Packing solves this by giving each submission an immutable snapshot:

  • Reproducibility — a queued or long-running job executes the exact code that existed at submission time, no matter how the working tree changes afterwards.

  • Safe iteration — you can continue developing, refactoring, or starting new experiments while previous jobs are still pending or running.

  • Isolation between jobs — sequential and dependent jobs each carry their own copy, so they never interfere through shared source files.

  • A record of what ran — the packed code/ folder lives next to the job’s logs and outputs, documenting precisely what produced a given result.

What gets packed: the selection priority

Which files are copied depends on whether code_root contains a .gitignore file. The two controls you configure are:

  • code_file_suffixes — file extensions treated as “code” (default: .py, .sh, .yaml, .toml).

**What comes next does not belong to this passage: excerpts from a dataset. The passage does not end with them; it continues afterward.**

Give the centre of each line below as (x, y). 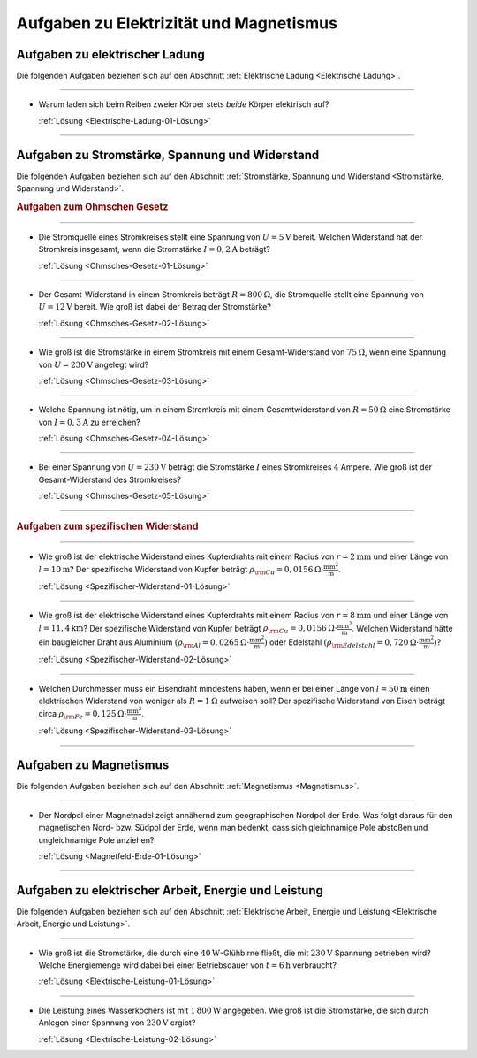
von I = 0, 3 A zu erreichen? (89, 422)
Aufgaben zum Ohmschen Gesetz (92, 206)
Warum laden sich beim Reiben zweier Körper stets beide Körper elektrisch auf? (184, 104)
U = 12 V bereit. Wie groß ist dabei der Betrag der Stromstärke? (155, 307)
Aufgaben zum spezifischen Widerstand (107, 526)
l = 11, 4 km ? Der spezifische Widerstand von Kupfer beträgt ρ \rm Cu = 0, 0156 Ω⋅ (188, 629)
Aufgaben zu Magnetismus (93, 765)
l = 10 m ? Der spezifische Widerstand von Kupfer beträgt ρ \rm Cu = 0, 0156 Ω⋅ (181, 570)
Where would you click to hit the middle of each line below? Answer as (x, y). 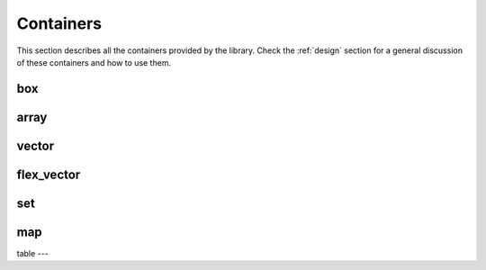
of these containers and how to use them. (94, 62)
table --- (32, 253)
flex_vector (49, 174)
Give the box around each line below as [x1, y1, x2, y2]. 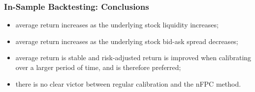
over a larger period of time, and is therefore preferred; [15, 62, 181, 72]
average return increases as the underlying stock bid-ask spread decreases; [15, 36, 238, 46]
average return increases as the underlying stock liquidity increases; [15, 20, 219, 30]
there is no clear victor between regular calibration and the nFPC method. [15, 78, 241, 89]
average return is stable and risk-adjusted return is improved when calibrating [15, 52, 252, 63]
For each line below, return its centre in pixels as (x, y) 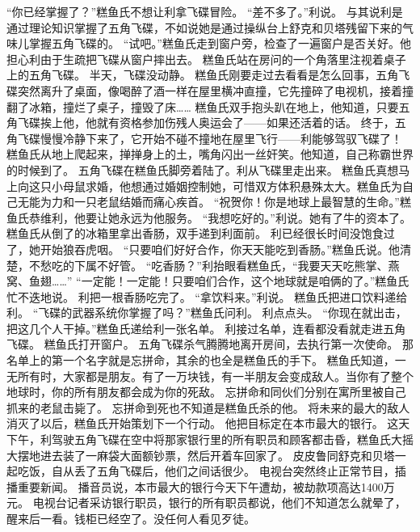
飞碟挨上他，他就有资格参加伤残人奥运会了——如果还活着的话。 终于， (206, 122)
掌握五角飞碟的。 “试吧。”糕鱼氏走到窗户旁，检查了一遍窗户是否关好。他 (220, 43)
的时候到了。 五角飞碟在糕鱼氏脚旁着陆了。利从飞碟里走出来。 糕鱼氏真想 (203, 169)
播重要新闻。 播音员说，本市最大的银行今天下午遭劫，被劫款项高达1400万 (201, 486)
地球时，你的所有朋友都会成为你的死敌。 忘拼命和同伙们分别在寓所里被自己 (206, 392)
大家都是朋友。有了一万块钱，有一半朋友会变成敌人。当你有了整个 (238, 376)
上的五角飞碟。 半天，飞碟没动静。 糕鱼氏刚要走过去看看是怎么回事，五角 (203, 75)
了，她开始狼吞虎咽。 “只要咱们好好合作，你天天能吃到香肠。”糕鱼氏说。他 (203, 249)
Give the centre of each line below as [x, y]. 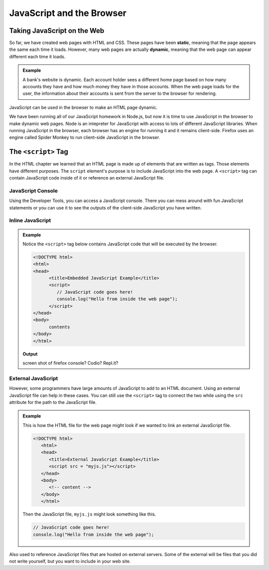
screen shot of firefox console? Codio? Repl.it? [70, 363]
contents [60, 327]
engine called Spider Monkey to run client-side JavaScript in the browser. [85, 138]
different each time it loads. [37, 56]
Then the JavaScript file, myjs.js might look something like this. [89, 514]
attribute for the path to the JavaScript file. [53, 402]
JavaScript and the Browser [68, 13]
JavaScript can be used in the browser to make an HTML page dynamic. [83, 107]
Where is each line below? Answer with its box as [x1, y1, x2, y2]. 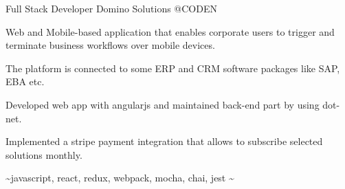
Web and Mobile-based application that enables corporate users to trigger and [5, 24, 335, 38]
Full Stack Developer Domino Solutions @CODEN [5, 1, 217, 15]
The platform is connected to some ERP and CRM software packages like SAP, [5, 60, 340, 75]
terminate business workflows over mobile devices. [5, 38, 215, 52]
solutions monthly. [5, 147, 82, 162]
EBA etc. [5, 74, 45, 89]
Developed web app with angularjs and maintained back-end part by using [5, 97, 320, 111]
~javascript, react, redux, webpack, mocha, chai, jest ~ [5, 170, 234, 185]
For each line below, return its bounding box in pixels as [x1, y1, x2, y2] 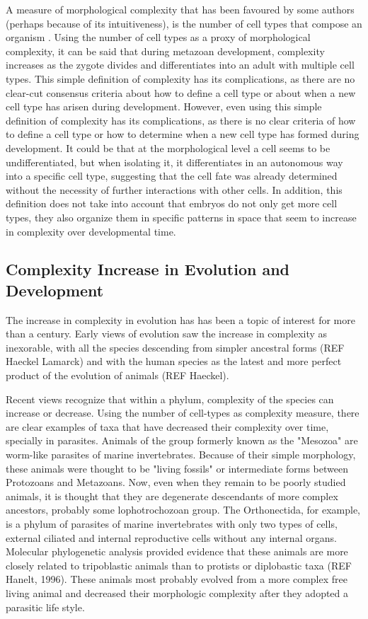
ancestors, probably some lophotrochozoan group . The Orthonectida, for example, [6, 502, 361, 517]
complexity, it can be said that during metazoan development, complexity [6, 43, 325, 58]
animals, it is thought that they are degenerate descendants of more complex [6, 488, 338, 503]
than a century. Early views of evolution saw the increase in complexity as [6, 326, 328, 341]
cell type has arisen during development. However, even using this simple [6, 99, 322, 114]
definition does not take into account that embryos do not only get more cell [6, 196, 338, 211]
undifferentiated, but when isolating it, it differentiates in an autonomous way [6, 154, 343, 169]
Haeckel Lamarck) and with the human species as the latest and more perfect [6, 354, 342, 369]

  • exclude_code_folders — folders that are always hard-excluded (default: .git, wandb, outputs, datasets).

With a .gitignore present

.gitignore becomes the primary discovery mechanism, and code_file_suffixes acts as an add-back whitelist. A file is packed when:

pack(file) = (NOT gitignored)  OR  (extension in code_file_suffixes)

In code_file_suffixes?

Ignored by .gitignore?

Packed?

Reason

yes

no

not ignored (discovery)

yes

yes

add-back by code_file_suffixes

no

no

not ignored (discovery)

no

yes

ignored and not added back

In other words: everything your repository would track is packed, plus any code file you explicitly whitelist even if it is gitignored. The .git directory itself is always ignored.

Without a .gitignore

There is nothing to discover from, so slurmic falls back to the original behavior and code_file_suffixes is the sole include filter:

pack(file) = (extension in code_file_suffixes)

In code_file_suffixes?

Packed?

yes

no

exclude_code_folders always wins

Regardless of the mode above, any file inside an exclude_code_folders directory is never packed. This hard exclusion cannot be overridden by .gitignore discovery or by the code_file_suffixes add-back — it is your final safety valve for keeping large or irrelevant directories (datasets, run outputs, experiment trackers) out of the snapshot.

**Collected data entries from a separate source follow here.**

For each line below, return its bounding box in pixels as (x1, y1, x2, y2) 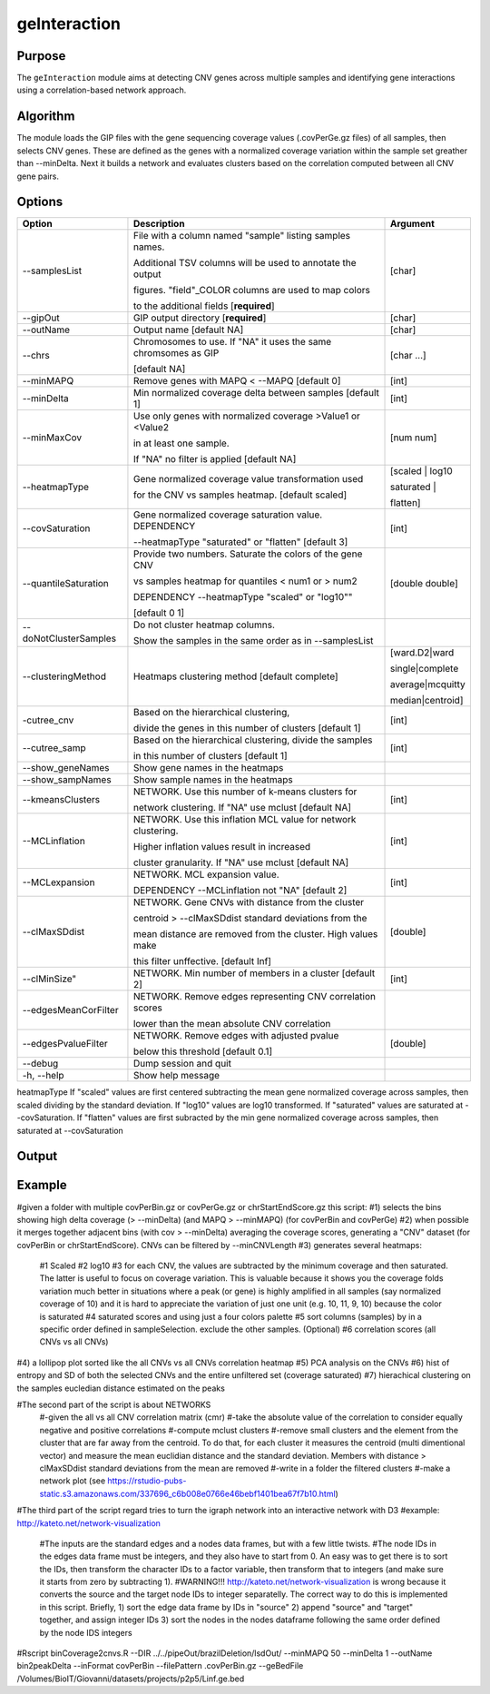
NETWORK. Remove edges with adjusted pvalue (132, 1029, 339, 1042)
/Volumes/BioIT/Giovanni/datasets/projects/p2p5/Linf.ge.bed (16, 1673, 245, 1684)
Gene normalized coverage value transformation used (132, 473, 364, 486)
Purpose (16, 48, 66, 64)
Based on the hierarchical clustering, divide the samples (132, 734, 373, 746)
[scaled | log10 (389, 465, 453, 478)
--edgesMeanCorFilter (22, 1004, 119, 1017)
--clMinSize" (22, 972, 77, 985)
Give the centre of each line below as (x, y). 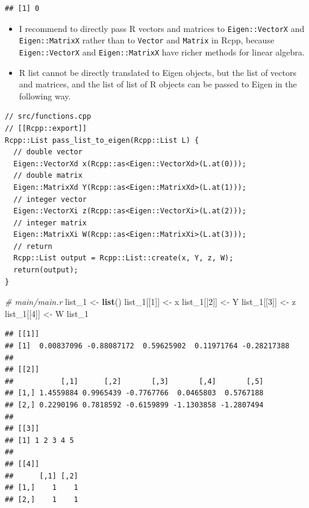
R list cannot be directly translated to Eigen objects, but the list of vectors (158, 72)
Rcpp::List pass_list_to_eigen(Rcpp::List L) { (102, 140)
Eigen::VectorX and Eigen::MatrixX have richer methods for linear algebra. (162, 52)
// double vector (48, 152)
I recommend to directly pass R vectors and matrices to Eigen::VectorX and (162, 28)
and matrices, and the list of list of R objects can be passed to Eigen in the (158, 84)
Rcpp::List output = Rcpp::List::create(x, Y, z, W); (123, 258)
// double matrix (48, 176)
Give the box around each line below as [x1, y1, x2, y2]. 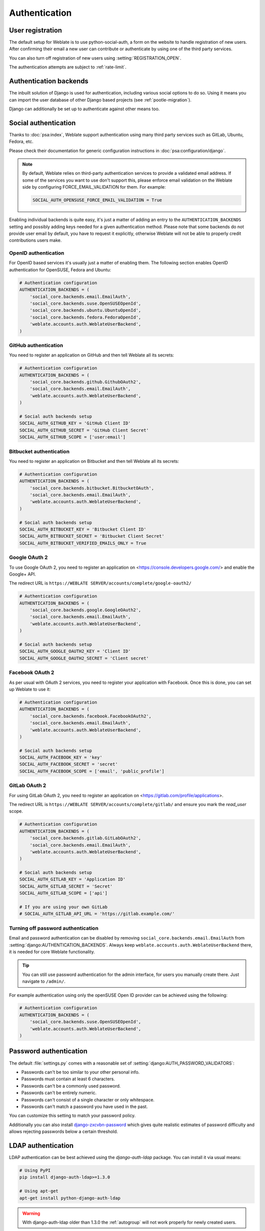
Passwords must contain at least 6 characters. [21, 1076, 115, 1082]
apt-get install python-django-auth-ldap [19, 1195, 121, 1201]
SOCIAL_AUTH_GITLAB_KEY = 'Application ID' [19, 876, 126, 882]
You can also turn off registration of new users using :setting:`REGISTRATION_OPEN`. [9, 55, 182, 61]
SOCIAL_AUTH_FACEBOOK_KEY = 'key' [19, 755, 103, 760]
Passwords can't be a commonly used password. [21, 1083, 121, 1089]
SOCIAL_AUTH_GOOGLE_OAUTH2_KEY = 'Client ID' [19, 648, 131, 654]
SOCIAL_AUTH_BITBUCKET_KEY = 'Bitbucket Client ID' [19, 527, 147, 532]
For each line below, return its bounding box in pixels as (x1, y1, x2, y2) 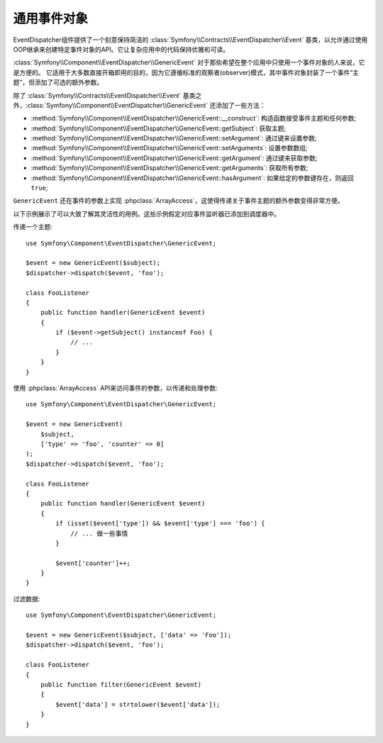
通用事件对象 (13, 11, 89, 26)
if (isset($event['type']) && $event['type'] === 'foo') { (55, 520, 265, 527)
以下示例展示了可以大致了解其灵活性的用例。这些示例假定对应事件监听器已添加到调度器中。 (13, 209, 280, 218)
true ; (30, 184, 48, 192)
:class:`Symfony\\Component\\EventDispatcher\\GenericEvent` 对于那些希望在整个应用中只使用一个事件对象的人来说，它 (13, 58, 365, 67)
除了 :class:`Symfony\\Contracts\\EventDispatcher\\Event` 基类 (13, 91, 196, 99)
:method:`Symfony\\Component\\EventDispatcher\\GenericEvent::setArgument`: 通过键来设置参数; (30, 134, 317, 143)
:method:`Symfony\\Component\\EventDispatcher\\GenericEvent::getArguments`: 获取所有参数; (30, 164, 309, 172)
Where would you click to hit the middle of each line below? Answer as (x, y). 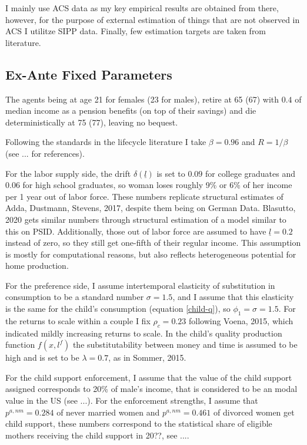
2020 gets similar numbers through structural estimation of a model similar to (146, 219)
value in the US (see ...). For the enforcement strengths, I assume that (132, 400)
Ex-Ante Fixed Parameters (89, 74)
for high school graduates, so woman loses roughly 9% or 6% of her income (157, 185)
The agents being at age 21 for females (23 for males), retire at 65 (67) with (142, 99)
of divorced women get (254, 412)
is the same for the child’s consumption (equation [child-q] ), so (118, 309)
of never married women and (108, 412)

The full priority, highest first:

  1. exclude_code_folders — hard-excludes whole folders (always wins).

  2. code_file_suffixes — adds back matching files (rescues gitignored code; sole filter when there is no .gitignore).

  3. .gitignore — discovers everything not ignored (only when present).

Tips

  • Keep large artifacts (datasets, checkpoints, run outputs) in .gitignore and/or exclude_code_folders so they are not copied into every job folder.

  • If a needed config or script is gitignored but small, add its extension to code_file_suffixes to have it packed via add-back.

  • With no .gitignore, only files matching code_file_suffixes ship — add the extensions your job needs.